At this time, Daunt was encouraged to finish the postgraduate studies he had begun in Britain, receiving his Canadian Board Certification in General Surgery in the early 1970s.

And the Canadian winters turned out to be more manageable than he had feared; in 1973, Daunt and his family began making regular trips even further north to the Yukon.

Between the 1970s and the 1990s, Daunt made two short-lived forays into politics as a candidate for the Progressive Conservative Party: first provincially and later federally.

"Luckily I didn't get elected," he says.

The surgeon didn't require a political seat to have his voice heard. Though quiet and unassuming, he was a thorn in the side of his superiors on more than one occasion for his outspoken opinions on the top-down administration of healthcare and the treatment of local doctors.

Although the surgical procedures performed by Daunt "wound down" as he got older, the doctor worked full-time hours between the hospital and his clinic immediately up to his retirement. He continued making occasional house calls into his 80s - one of the last doctors in the province to do so.

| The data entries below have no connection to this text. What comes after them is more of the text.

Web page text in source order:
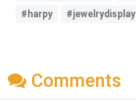
#harpy
#jewelrydisplay
Comments
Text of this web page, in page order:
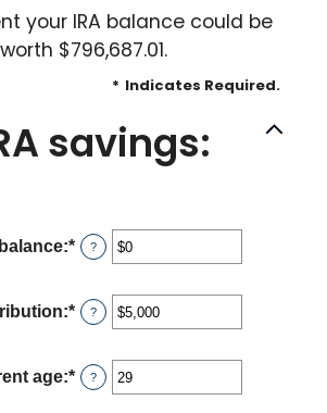
your IRA balance could be
worth $796,687.01.
* Indicates Required.
savings:
:* Enter
an
between
$0
$2,000,000
?
:* Enter
an
between
$0
?
age:* Enter
an
?
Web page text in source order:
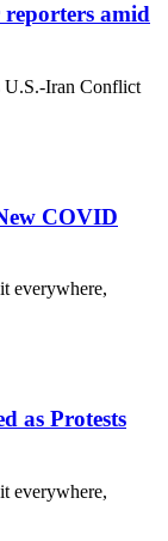
reporters amid
U.S.-Iran Conflict
COVID
everywhere,
as Protests
everywhere,
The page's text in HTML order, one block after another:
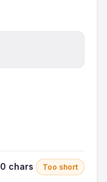
0 chars Too short
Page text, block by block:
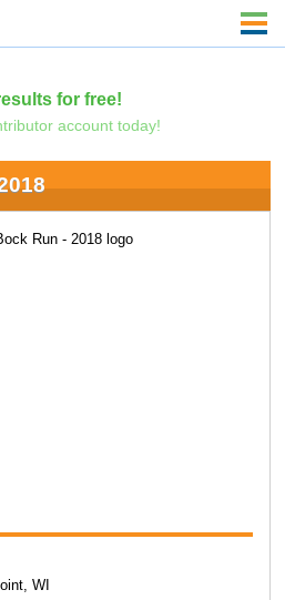
for free!
account today!
WI
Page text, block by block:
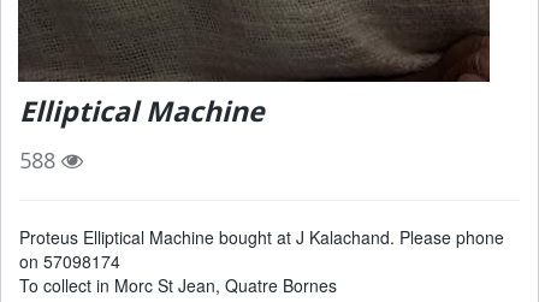
Elliptical Machine
588
Proteus Elliptical Machine bought at J Kalachand. Please phone
on 57098174
To collect in Morc St Jean, Quatre Bornes
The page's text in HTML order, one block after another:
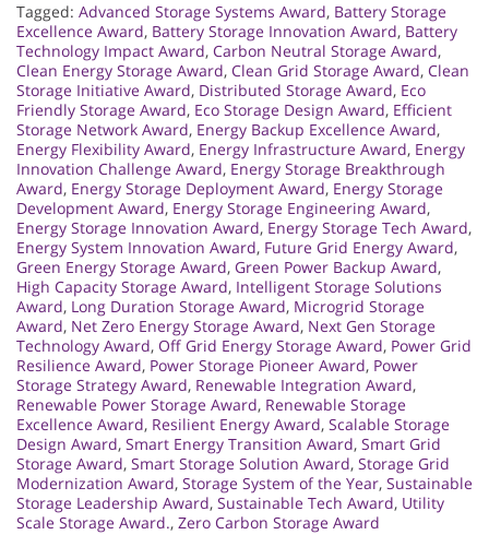
Tagged: Advanced Storage Systems Award, Battery Storage
Excellence Award, Battery Storage Innovation Award, Battery
Technology Impact Award, Carbon Neutral Storage Award,
Clean Energy Storage Award, Clean Grid Storage Award, Clean
Storage Initiative Award, Distributed Storage Award, Eco
Friendly Storage Award, Eco Storage Design Award, Efficient
Storage Network Award, Energy Backup Excellence Award,
Energy Flexibility Award, Energy Infrastructure Award, Energy
Innovation Challenge Award, Energy Storage Breakthrough
Award, Energy Storage Deployment Award, Energy Storage
Development Award, Energy Storage Engineering Award,
Energy Storage Innovation Award, Energy Storage Tech Award,
Energy System Innovation Award, Future Grid Energy Award,
Green Energy Storage Award, Green Power Backup Award,
High Capacity Storage Award, Intelligent Storage Solutions
Award, Long Duration Storage Award, Microgrid Storage
Award, Net Zero Energy Storage Award, Next Gen Storage
Technology Award, Off Grid Energy Storage Award, Power Grid
Resilience Award, Power Storage Pioneer Award, Power
Storage Strategy Award, Renewable Integration Award,
Renewable Power Storage Award, Renewable Storage
Excellence Award, Resilient Energy Award, Scalable Storage
Design Award, Smart Energy Transition Award, Smart Grid
Storage Award, Smart Storage Solution Award, Storage Grid
Modernization Award, Storage System of the Year, Sustainable
Storage Leadership Award, Sustainable Tech Award, Utility
Scale Storage Award., Zero Carbon Storage Award

"When you go out, you learn what you're missing by not doing house calls," says Daunt. "You get to know people in a way you never could otherwise."

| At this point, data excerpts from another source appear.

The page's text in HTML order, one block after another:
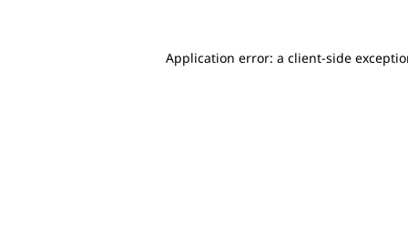
Application error: a client-side
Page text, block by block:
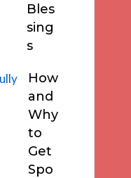
Bles
sing
s
How
and
Why
to
Get
Spo
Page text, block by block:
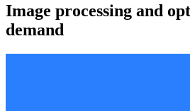
Image processing and
demand
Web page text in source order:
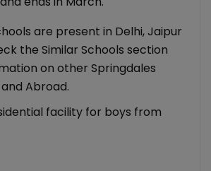
are present in Delhi, Jaipur
the Similar Schools section
on other Springdales
Abroad.
facility for boys from
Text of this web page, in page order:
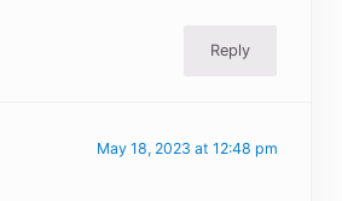
Reply
May 18, 2023 at 12:48 pm
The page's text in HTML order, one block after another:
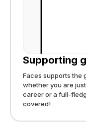
Supporting
Faces supports the
whether you are
career or a full-
covered!

Bonnie died a year and a half ago after 57 years of marriage, and she and Daunt's six children - two born in Britain, two in Hong Kong, and two in Canada - have spread themselves across the world. Dr. Daunt has decided it's at last time to retire.

"I try to keep busy mentally and physically, which is maybe why I've kept going so long."

Daunt doesn't intend to slow down much in retirement. He'll be visiting his children on four different continents, prospecting a claim in the Yukon that he and his wife purchased "in a weak moment," and following local and international events.

He intends to keep living in his house in Yorkton, the place that has been home for most of his long life.

"I've been very happy and I've worked with some wonderful people. Overall, it's been quite an experience."